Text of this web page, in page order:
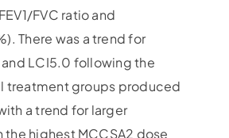
FVC ratio and
There was a trend for
LCI5.0 following the
treatment groups produced
a trend for larger
the highest MCCSA2 dose
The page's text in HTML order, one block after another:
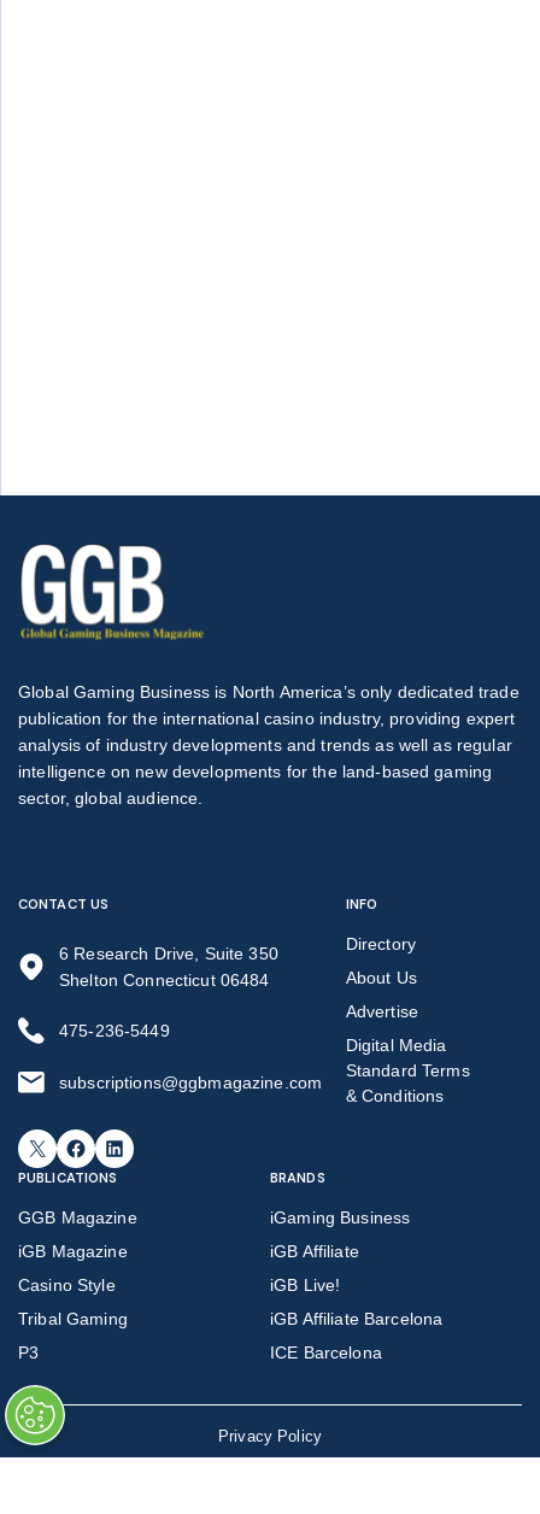
Global Gaming Business is North America’s only dedicated trade
publication for the international casino industry, providing expert
analysis of industry developments and trends as well as regular
intelligence on new developments for the land-based gaming
sector, global audience.
CONTACT US
6 Research Drive, Suite 350
Shelton Connecticut 06484
475-236-5449
subscriptions@ggbmagazine.com
X Facebook LinkedIn
INFO
Directory
About Us
Advertise
Digital Media
Standard Terms
& Conditions
PUBLICATIONS
GGB Magazine
iGB Magazine
Casino Style
Tribal Gaming
P3
BRANDS
iGaming Business
iGB Affiliate
iGB Live!
iGB Affiliate Barcelona
ICE Barcelona
Privacy Policy
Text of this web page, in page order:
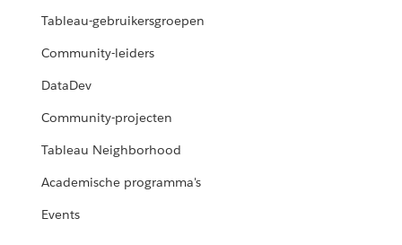
Tableau-gebruikersgroepen
Community-leiders
DataDev
Community-projecten
Tableau Neighborhood
Academische programma's
Events
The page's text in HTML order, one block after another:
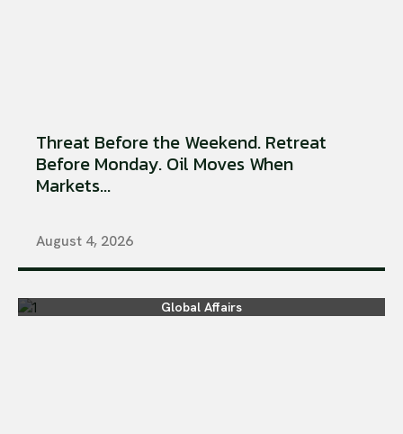
Threat Before the Weekend. Retreat
Before Monday. Oil Moves When
Markets...
August 4, 2026
Global Affairs
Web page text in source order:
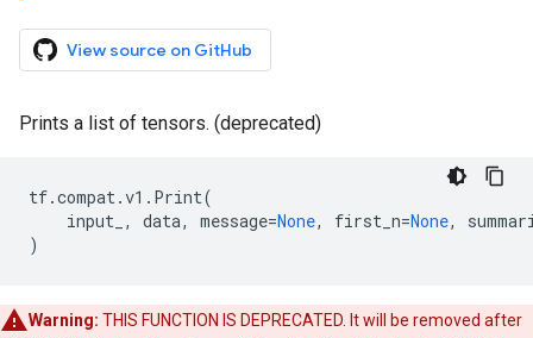
View source on GitHub
Prints a list of tensors. (deprecated)
tf.compat.v1 . Print(
input_ , data, message=None, first_n=None,
)
Warning: THIS FUNCTION IS DEPRECATED. It will be removed after
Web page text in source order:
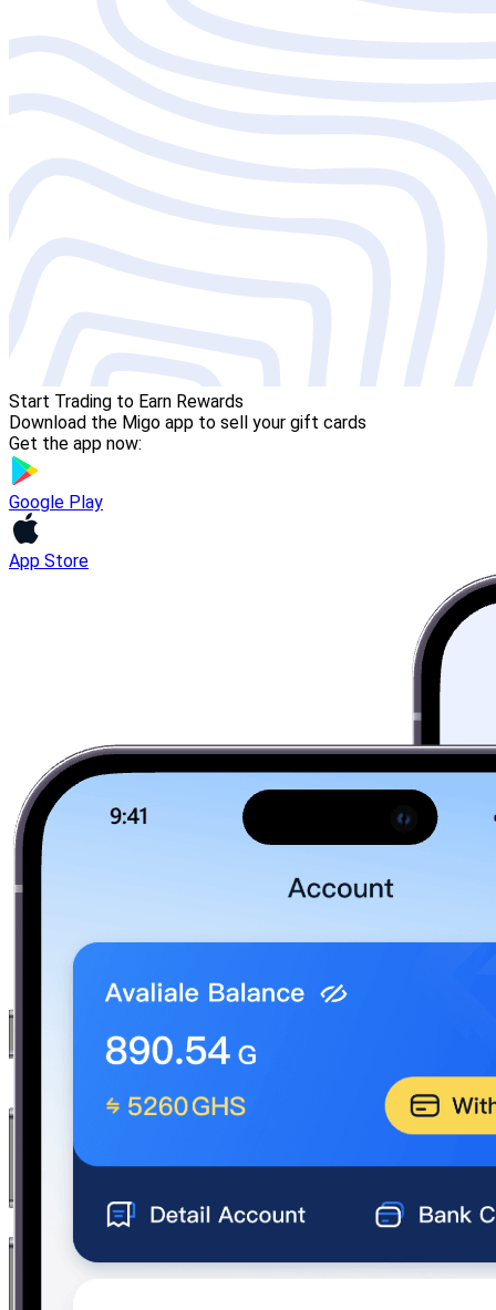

§ What the task requires:
Exactly as written, reproduce all of the entries while dropping the pictures.

§ Output:
Text of this web page, in page order:
FVC ratio and
There was a trend for
LCI5.0 following the
treatment groups produced
a trend for larger
the highest MCCSA2 dose
The page's text in HTML order, one block after another:
Global Gaming Business is North America’s only dedicated trade
publication for the international casino industry, providing expert
analysis of industry developments and trends as well as regular
intelligence on new developments for the land-based gaming
sector, global audience.
CONTACT US
6 Research Drive, Suite 350
Shelton Connecticut 06484
475-236-5449
subscriptions@ggbmagazine.com
X Facebook LinkedIn
INFO
Directory
About Us
Advertise
Digital Media
Standard Terms
& Conditions
PUBLICATIONS
GGB Magazine
iGB Magazine
Casino Style
Tribal Gaming
P3
BRANDS
iGaming Business
iGB Affiliate
iGB Live!
iGB Affiliate Barcelona
ICE Barcelona
Privacy Policy
Text of this web page, in page order:
Tableau-gebruikersgroepen
Community-leiders
DataDev
Community-projecten
Tableau Neighborhood
Academische programma's
Events
The page's text in HTML order, one block after another:
Threat Before the Weekend. Retreat
Before Monday. Oil Moves When
Markets...
August 4, 2026
Global Affairs
Web page text in source order:
View source on GitHub
Prints a list of tensors. (deprecated)
tf.compat.v1 . Print(
input_ , data, message=None, first_n=None,
)
Warning: THIS FUNCTION IS DEPRECATED. It will be removed after
Web page text in source order:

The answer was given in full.